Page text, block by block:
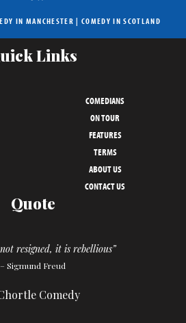
IN MANCHESTER | COMEDY IN SCOTLAND
Links
COMEDIANS
ON TOUR
FEATURES
TERMS
ABOUT US
CONTACT US
Quote
resigned, it is rebellious”
– Sigmund Freud
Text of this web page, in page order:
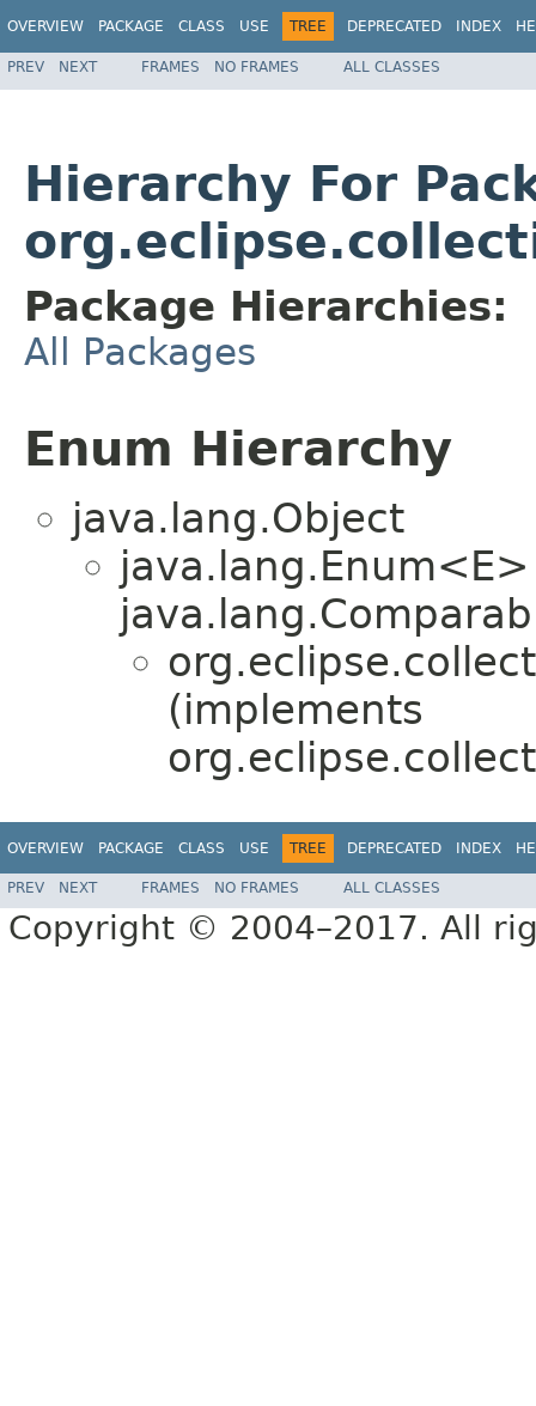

-- What you need to do --
Pictures stay out; the entries above are to be output exactly as given.

-- Answer space --
Page text, block by block:
IN MANCHESTER | COMEDY IN SCOTLAND
Links
COMEDIANS
ON TOUR
FEATURES
TERMS
ABOUT US
CONTACT US
Quote
resigned, it is rebellious”
– Sigmund Freud
Text of this web page, in page order:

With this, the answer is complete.